Branding Lessons from a Retail Legend

If you haven’t got a passion in your business, don’t do it Roger Saul

What are the building blocks for setting up an indie successfully? Retail journalist John Ryan picks his seven fundamental factors if you’re to stand a fighting chance.

Opening a shop is easy. You know your customers, you know what they want and you’re the person to bring the two parts of this equation together. All of this is probably the case for the great majority of wannabe independent retailers, so why do things go awry?

There are any number of reasons, but here are seven to remember.

1 LOCATION… are the ‘right’ shoppers in the area?

From the outset the single most important element is location. It’s common sense but surprising how frequently independent retailers overlook the basics. When looking at where to rent a unit don’t make assumptions about the local demographic.

Putting cans of car engine oil on the shelves of a store in an area with very low per capita car ownership is unlikely to reap ready rewards. Equally, when it comes to fashion, towns and districts that have a more mature population are not going to favour teenwear, for
example.

2 LOCATION… can you achieve standout, or will you be one of many?

And don’t forget to check out
the local competition. If there are three other shops like the one you are proposing, think again.

Research about an area can be as simple as having a coffee at different times of day in a local café a couple of times a week for several weeks. Do this and the chances are good that you’ll understand the shoppers in an area and whether they’ll want what you intend to offer.

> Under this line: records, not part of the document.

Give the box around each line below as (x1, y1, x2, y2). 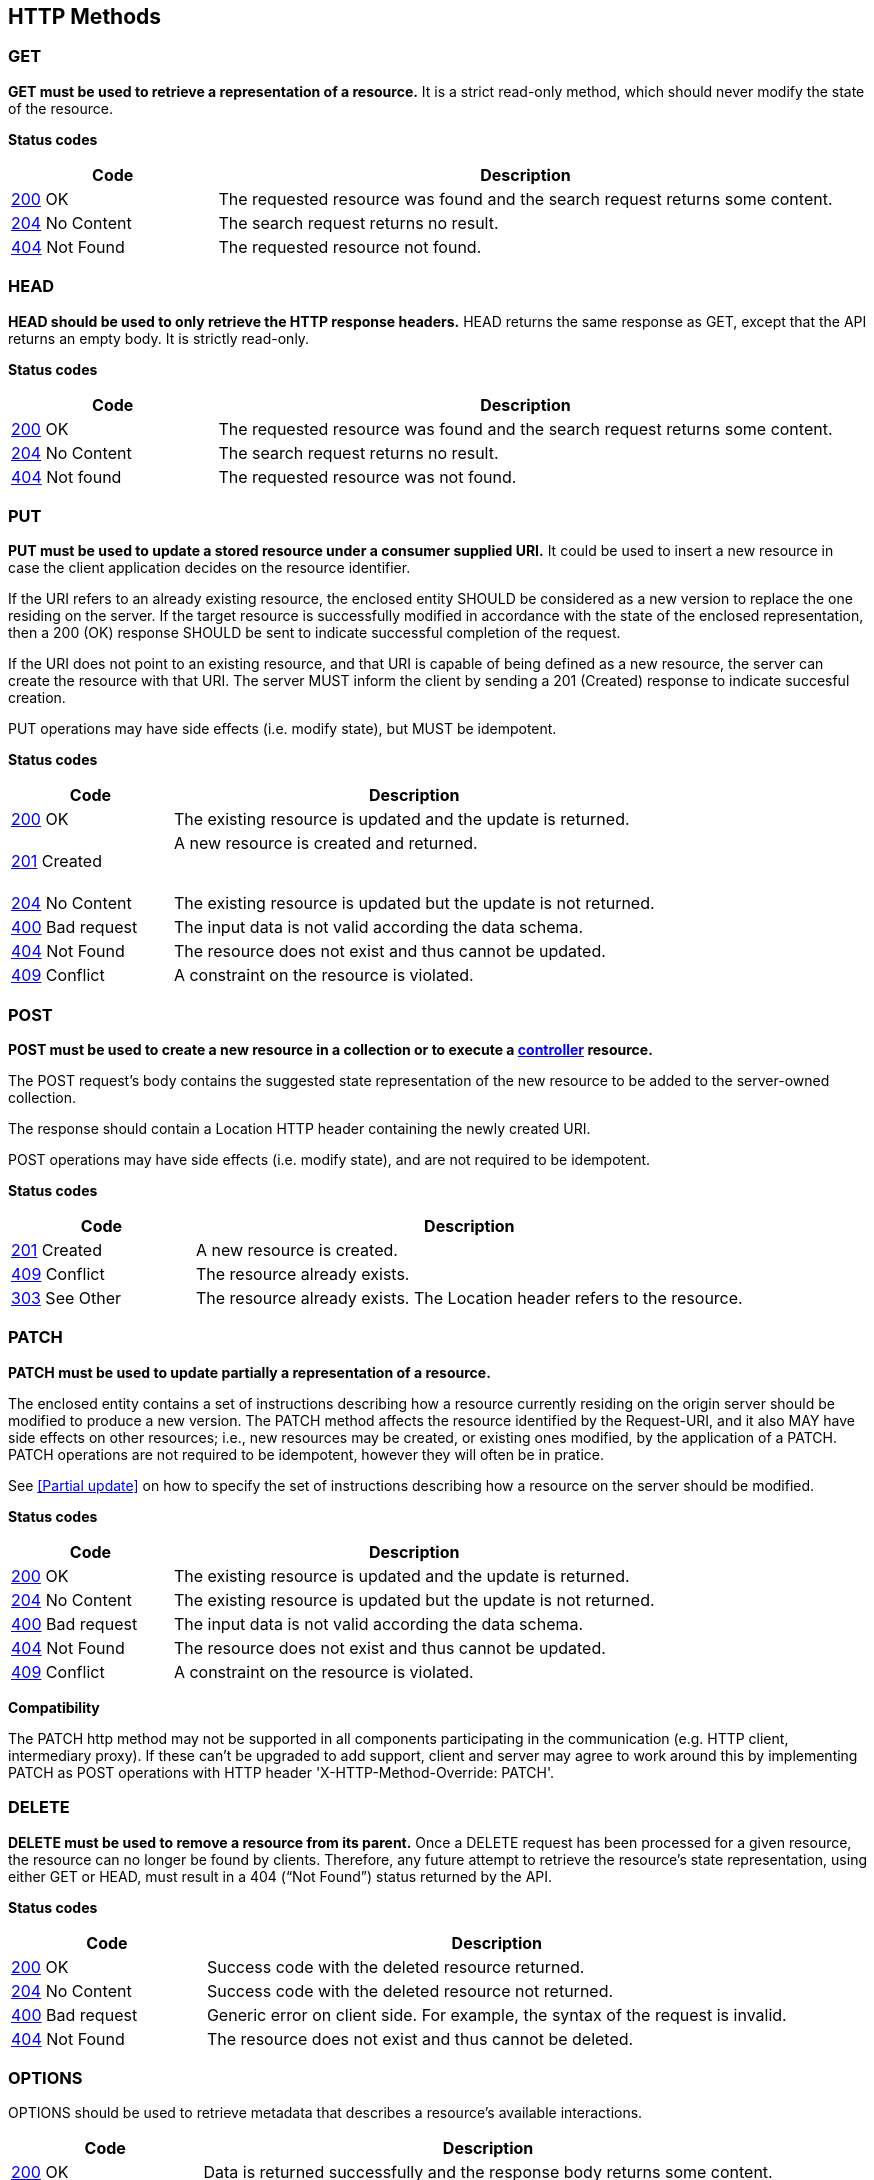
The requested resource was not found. (218, 466, 517, 487)
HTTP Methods (8, 4, 162, 29)
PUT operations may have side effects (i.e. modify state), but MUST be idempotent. (8, 720, 557, 738)
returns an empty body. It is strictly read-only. (8, 329, 310, 347)
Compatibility (8, 1698, 100, 1716)
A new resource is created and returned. (173, 833, 478, 854)
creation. (8, 689, 66, 707)
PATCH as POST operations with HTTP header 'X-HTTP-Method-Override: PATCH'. (8, 1763, 555, 1781)

3 LOCATION… cost v footfall

There is also the tension between rental cost and footfall. It’s an inconvenient truth that shops with the highest number of people passing in front of them will be the most costly from which to operate. Yet sometimes, and particularly if a retailer operates at the lower end of the price scale, it may be worth paying more in order to enjoy the shopper volume that will be required for the business to flourish.

4 SHOP SIZE… can you afford to have a meaningful offer in your chosen unit?

Another element is the size of unit. A large shop needs a certain minimum stock level if it is not to feel like a ballroom. Space in a store generally carries connotations of luxury, but too much space and it can feel as if a shop is under-stocked.

5 FIT-OUT… a good idea will always trump expensive shop equipment.

Once all the location boxes are ticked and stock can be afforded, what else is vital? The answer is ‘fit-out’.
Just buying a few fixtures and some second-hand mannequins may seem like the right thing, but unless all of the parts equate to a themed whole, then this is a dog that won’t bark.

Sometimes rough and ready, when set against carefully crafted stock can make for an interesting juxtaposition. There’s more to store design and layout than just ensuring everything has a place – shoppers need to feel a sense of difference and that they are welcome – and don’t forget that lighting can be the difference between very good and less so.

Think of an in-store theme and run with it…

6 NAME YOUR SHOP… this is your brand.

Finally, time spent thinking about what your new venture might be called is essential. The name above a shop door is part of your brand and if this isn’t instantly recognisable, retail oblivion may await.